2. Do you see any error/warning in your "/var/log/ambari-server/ambari-server.log" ?
3. Do you see any error/warning in the "/var/log/ambari-agent/ambari-agent.log" of any of the cluster host?
4. Do you see any error in the Ambari UI when you open the browser Developer Tool
Like Google Chrome --> Click on the "More Tools" --> Developers Tool --> Console Tab
Then in that browser open the Ambari url which is hanging.
Do you notice any error in the Browser debugger console?
Created 03-14-2018 05:53 AM
Created 03-14-2018 07:15 AM
I run yum clean all and yum repolist,yum is all right
Created 03-14-2018 07:11 AM
1.ambari-server version is: 2.4.1.0-22 HDP version: HDP-2.5
2.I executed ambari-server stop and ambari-server start ;I found some error in /var/log/ambari-server/ambari-server.log:
14 Mar 2018 14:06:11,988 ERROR [qtp-ambari-agent-64] HeartBeatHandler:200 - CurrentResponseId unknown for worker7.hadoop.ds.com - send register command
Other host in the cluster has this error. include worker6.hadoop.com worker5.hadoop.com worker4.hadoop.com
3.restarted the ambari-server,other host log:/var/log/ambari-server/ambari-agent.log:
25375 ERROR 2018-03-14 09:16:33,391 Controller.py:415 - Connection to master1.hadoop.ds.com was lost (details=Request to https://master1.hadoop.ds.com:8441/agent/v1/heartbeat/edge1.hadoop.ds.com failed due to Error occured during connecting to the server: ) 25376 INFO 2018-03-14 09:17:10,309 NetUtil.py:62 - Connecting to https://master1.hadoop.ds.com:8440/connection_info 25377 WARNING 2018-03-14 09:17:10,310 NetUtil.py:93 - Failed to connect to https://master1.hadoop.ds.com:8440/connection_info due to [Errno 111] Connection refused 25378 INFO 2018-03-14 09:17:10,310 security.py:100 - SSL Connect being called.. connecting to the server 25379 ERROR 2018-03-14 09:17:10,310 Controller.py:415 - Unable to reconnect to https://master1.hadoop.ds.com:8441/agent/v1/heartbeat/edge1.hadoop.ds.com (attempts=1, de tails=Request to https://master1.hadoop.ds.com:8441/agent/v1/heartbeat/edge1.hadoop.ds.com failed due to [Errno 111] Connection refused) 25380 INFO 2018-03-14 09:17:24,215 NetUtil.py:62 - Connecting to https://master1.hadoop.ds.com:8440/connection_info 25381 WARNING 2018-03-14 09:17:24,215 NetUtil.py:93 - Failed to connect to https://master1.hadoop.ds.com:8440/connection_info due to [Errno 111] Connection refused 25382 INFO 2018-03-14 09:17:24,216 security.py:100 - SSL Connect being called.. connecting to the server 25383 ERROR 2018-03-14 09:17:24,216 Controller.py:415 - Unable to reconnect to https://master1.hadoop.ds.com:8441/agent/v1/heartbeat/edge1.hadoop.ds.com (attempts=2, details=Request to https://master1.hadoop.ds.com:8441/agent/v1/heartbeat/edge1.hadoop.ds.com failed due to [Errno 111] Connection refused)
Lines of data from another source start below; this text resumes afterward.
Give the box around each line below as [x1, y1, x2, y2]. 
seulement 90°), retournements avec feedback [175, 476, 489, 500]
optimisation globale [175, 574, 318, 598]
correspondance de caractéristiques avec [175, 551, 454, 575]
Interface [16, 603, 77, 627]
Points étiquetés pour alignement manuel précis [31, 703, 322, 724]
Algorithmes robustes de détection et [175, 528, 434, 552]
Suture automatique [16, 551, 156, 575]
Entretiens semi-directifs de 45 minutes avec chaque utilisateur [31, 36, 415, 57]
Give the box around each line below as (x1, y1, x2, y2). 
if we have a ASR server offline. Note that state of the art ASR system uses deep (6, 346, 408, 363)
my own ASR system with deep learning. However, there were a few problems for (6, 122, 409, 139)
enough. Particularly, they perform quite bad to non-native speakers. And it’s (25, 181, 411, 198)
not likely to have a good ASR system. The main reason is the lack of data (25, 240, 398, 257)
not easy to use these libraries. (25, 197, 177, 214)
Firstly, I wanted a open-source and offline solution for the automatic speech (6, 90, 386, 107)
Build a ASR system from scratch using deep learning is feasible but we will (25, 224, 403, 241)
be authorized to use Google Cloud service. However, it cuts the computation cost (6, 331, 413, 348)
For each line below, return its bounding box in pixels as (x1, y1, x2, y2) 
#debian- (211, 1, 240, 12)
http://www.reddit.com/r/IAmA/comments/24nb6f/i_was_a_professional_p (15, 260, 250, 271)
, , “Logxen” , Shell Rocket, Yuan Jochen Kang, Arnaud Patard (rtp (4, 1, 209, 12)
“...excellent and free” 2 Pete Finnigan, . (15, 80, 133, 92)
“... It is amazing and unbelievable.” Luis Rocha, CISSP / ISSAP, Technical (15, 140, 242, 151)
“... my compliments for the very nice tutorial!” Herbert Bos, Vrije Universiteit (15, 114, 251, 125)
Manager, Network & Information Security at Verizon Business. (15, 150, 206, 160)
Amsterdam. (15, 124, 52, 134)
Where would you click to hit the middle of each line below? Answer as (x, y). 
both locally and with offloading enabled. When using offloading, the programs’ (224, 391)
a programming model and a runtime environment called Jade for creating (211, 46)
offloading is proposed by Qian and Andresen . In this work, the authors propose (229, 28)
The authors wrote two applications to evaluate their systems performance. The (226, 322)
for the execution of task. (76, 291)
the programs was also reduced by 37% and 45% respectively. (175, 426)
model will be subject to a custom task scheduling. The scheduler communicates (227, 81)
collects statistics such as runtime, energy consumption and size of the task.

Created on 03-14-2018 07:20 AM - edited 08-18-2019 03:06 AM
Firefox:
when stuck at "Preparing to Deploy: 5 of 11 tasks completed":Click F12 networke like this:
Created 03-14-2018 07:21 AM
As the error says an established connection was lost ( indicates a temporary n/w issue)
Connection to master1.hadoop.ds.com was lost (details=Request to https://master1.hadoop.ds.com:8441/agent/v1/heartbeat/edge1.hadoop.ds.com failed due to Error occured during connecting to the server: )
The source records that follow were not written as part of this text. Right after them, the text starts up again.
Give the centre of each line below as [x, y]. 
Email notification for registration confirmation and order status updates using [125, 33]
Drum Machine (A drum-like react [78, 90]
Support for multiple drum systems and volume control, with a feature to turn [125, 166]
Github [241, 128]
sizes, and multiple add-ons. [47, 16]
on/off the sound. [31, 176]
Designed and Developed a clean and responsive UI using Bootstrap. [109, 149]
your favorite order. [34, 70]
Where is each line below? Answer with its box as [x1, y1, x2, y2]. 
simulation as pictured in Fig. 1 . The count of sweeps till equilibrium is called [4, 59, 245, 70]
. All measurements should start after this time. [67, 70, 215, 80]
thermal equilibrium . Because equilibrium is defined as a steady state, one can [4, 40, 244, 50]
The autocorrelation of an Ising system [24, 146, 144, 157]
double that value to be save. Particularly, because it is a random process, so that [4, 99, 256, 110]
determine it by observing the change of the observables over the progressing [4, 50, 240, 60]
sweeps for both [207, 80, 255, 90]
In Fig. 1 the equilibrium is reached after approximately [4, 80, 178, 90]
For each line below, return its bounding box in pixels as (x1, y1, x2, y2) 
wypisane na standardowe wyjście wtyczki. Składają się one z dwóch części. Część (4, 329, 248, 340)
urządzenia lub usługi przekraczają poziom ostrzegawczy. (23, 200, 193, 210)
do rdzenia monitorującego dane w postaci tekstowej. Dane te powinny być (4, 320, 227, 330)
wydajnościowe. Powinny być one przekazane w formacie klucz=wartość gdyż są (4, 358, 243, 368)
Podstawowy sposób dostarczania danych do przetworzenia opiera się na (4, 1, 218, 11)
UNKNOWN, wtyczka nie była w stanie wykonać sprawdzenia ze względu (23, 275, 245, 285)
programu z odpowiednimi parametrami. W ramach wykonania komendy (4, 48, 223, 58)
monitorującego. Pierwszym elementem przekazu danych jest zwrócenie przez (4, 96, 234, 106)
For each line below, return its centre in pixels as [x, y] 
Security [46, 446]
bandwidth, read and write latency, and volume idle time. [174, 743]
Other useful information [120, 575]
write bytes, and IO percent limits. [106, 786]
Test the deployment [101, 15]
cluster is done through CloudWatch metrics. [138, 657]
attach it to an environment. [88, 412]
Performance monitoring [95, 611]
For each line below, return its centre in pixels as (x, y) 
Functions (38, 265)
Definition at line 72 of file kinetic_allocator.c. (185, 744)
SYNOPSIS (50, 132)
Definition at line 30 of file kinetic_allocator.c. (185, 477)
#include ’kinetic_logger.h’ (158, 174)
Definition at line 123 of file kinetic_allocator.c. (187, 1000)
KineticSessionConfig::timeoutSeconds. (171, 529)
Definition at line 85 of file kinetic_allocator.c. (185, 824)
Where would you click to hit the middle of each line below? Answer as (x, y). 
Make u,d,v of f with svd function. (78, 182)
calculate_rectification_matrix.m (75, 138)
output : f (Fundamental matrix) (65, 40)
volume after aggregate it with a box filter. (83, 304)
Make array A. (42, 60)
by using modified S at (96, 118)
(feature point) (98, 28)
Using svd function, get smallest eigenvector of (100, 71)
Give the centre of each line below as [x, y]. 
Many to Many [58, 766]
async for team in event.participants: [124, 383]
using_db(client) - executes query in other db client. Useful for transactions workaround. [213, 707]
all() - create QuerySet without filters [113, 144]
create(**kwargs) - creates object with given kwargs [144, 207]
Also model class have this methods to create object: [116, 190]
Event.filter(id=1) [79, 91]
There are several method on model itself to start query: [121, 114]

Means there might be a temporary Network / Firewall issue (packet drop) or the network is not consistent. So in between there is a connection loss when ambari was trying to perform the "Add Service" operation.
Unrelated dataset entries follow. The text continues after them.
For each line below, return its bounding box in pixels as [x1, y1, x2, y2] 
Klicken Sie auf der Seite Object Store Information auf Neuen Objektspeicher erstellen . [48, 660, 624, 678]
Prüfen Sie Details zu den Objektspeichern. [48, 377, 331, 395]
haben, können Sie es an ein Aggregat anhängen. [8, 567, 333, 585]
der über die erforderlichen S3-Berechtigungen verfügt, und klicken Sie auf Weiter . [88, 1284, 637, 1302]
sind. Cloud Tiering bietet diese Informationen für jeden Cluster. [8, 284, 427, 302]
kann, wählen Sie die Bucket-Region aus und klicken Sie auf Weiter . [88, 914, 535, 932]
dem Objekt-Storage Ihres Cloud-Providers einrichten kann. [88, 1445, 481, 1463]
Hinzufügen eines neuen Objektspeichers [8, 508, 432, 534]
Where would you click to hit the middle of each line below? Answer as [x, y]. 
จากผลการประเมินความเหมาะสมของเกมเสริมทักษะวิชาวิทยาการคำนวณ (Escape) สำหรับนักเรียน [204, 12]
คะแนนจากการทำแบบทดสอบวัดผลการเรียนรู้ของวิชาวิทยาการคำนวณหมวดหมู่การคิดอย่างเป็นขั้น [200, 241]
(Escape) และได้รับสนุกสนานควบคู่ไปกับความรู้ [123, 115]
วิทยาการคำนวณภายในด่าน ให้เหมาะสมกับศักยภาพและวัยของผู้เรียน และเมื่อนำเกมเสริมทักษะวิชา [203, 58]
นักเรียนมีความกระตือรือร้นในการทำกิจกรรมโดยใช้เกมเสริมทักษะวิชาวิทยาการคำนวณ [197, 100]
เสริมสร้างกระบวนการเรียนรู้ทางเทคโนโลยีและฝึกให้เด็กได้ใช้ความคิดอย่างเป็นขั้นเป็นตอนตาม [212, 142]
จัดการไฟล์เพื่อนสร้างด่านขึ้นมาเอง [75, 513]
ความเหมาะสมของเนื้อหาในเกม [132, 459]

It may be a temoporary n/w issue which might be fixed by now so can you please try cancelling the "Add Service" wizard and then re run it to see if it works.
And in order to veryfy of the ambari agents are actually able to communicate with ambari server on SSL port or not then you can try running the following queries from trhe agent machines couple of times to see if the communication is OK.
# openssl s_client -connect master1.hadoop.ds.com:8441 | grep CONNECTED
.
Created 03-14-2018 09:33 AM
It should not be a temoporary problem.because It's been a long time.
run "openssl s_client -connect master1.hadoop.ds.com:8441 | grep CONNECTED " The output is normal:
CONNECTED(00000003)
As you said in other questions,Check the "host_version" "host_version" "host" table state is "CURRENT".I really don't understand.
Created 03-21-2018 07:33 AM
can you help me,I checked all the configurations are right.